- **EXERCISE GOAL**: The result should be all the records, exact and complete, without a single picture.

______

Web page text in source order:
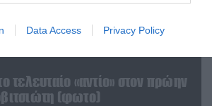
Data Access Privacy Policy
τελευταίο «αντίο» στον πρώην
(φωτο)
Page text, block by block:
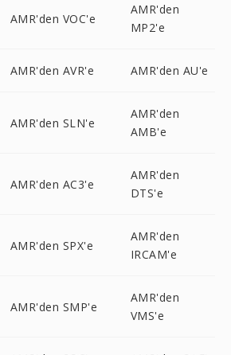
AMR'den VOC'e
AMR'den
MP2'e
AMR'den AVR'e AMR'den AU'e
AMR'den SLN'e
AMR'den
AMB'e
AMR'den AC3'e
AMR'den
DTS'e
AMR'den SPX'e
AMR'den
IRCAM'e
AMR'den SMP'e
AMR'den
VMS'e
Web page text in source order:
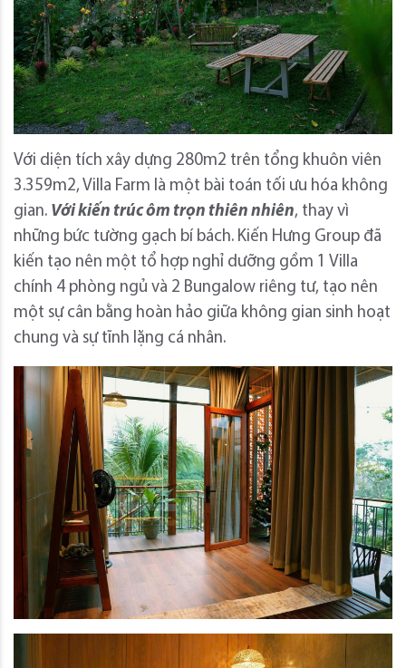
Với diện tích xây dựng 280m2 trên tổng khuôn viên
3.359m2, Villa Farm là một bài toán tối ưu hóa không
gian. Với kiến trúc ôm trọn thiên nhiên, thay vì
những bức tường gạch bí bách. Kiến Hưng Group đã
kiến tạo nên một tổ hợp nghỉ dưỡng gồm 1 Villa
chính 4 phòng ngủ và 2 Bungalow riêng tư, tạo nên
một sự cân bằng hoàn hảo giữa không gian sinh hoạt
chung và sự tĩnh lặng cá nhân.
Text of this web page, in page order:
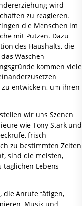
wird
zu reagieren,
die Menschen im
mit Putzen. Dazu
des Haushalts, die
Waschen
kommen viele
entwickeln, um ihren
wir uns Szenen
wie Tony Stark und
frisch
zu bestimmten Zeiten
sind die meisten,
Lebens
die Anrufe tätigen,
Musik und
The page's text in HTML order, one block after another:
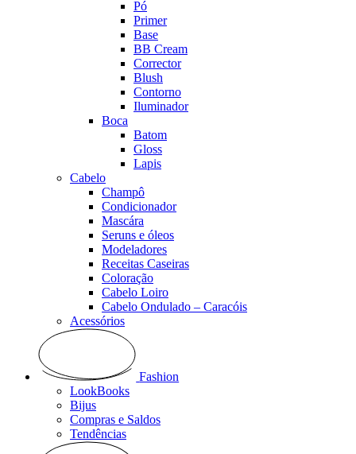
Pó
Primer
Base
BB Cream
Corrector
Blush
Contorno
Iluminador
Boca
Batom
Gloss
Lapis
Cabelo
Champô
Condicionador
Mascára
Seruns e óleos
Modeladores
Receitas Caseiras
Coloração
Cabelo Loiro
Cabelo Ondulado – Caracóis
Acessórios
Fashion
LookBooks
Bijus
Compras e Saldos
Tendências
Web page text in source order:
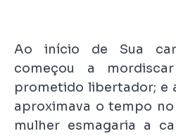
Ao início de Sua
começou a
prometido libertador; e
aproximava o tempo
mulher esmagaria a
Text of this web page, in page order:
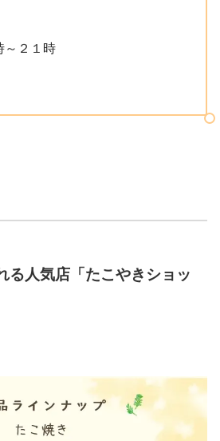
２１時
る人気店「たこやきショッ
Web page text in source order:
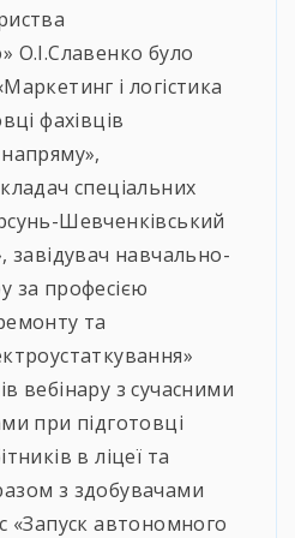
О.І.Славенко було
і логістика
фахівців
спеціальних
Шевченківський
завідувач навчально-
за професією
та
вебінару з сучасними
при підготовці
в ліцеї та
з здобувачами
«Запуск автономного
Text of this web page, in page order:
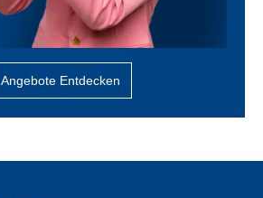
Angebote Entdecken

______

- **RESPONSE TO THIS EXERCISE**:
Web page text in source order:
Data Access Privacy Policy
τελευταίο «αντίο» στον πρώην
(φωτο)
Page text, block by block:
AMR'den VOC'e
AMR'den
MP2'e
AMR'den AVR'e AMR'den AU'e
AMR'den SLN'e
AMR'den
AMB'e
AMR'den AC3'e
AMR'den
DTS'e
AMR'den SPX'e
AMR'den
IRCAM'e
AMR'den SMP'e
AMR'den
VMS'e
Web page text in source order:
Với diện tích xây dựng 280m2 trên tổng khuôn viên
3.359m2, Villa Farm là một bài toán tối ưu hóa không
gian. Với kiến trúc ôm trọn thiên nhiên, thay vì
những bức tường gạch bí bách. Kiến Hưng Group đã
kiến tạo nên một tổ hợp nghỉ dưỡng gồm 1 Villa
chính 4 phòng ngủ và 2 Bungalow riêng tư, tạo nên
một sự cân bằng hoàn hảo giữa không gian sinh hoạt
chung và sự tĩnh lặng cá nhân.
Text of this web page, in page order:
wird
zu reagieren,
die Menschen im
mit Putzen. Dazu
des Haushalts, die
Waschen
kommen viele
entwickeln, um ihren
wir uns Szenen
wie Tony Stark und
frisch
zu bestimmten Zeiten
sind die meisten,
Lebens
die Anrufe tätigen,
Musik und
The page's text in HTML order, one block after another:
Pó
Primer
Base
BB Cream
Corrector
Blush
Contorno
Iluminador
Boca
Batom
Gloss
Lapis
Cabelo
Champô
Condicionador
Mascára
Seruns e óleos
Modeladores
Receitas Caseiras
Coloração
Cabelo Loiro
Cabelo Ondulado – Caracóis
Acessórios
Fashion
LookBooks
Bijus
Compras e Saldos
Tendências
Web page text in source order:
Ao início de Sua
começou a
prometido libertador; e
aproximava o tempo
mulher esmagaria a
Text of this web page, in page order:
２１時
る人気店「たこやきショッ
Web page text in source order:
О.І.Славенко було
і логістика
фахівців
спеціальних
Шевченківський
завідувач навчально-
за професією
та
вебінару з сучасними
при підготовці
в ліцеї та
з здобувачами
«Запуск автономного
Text of this web page, in page order:
Angebote Entdecken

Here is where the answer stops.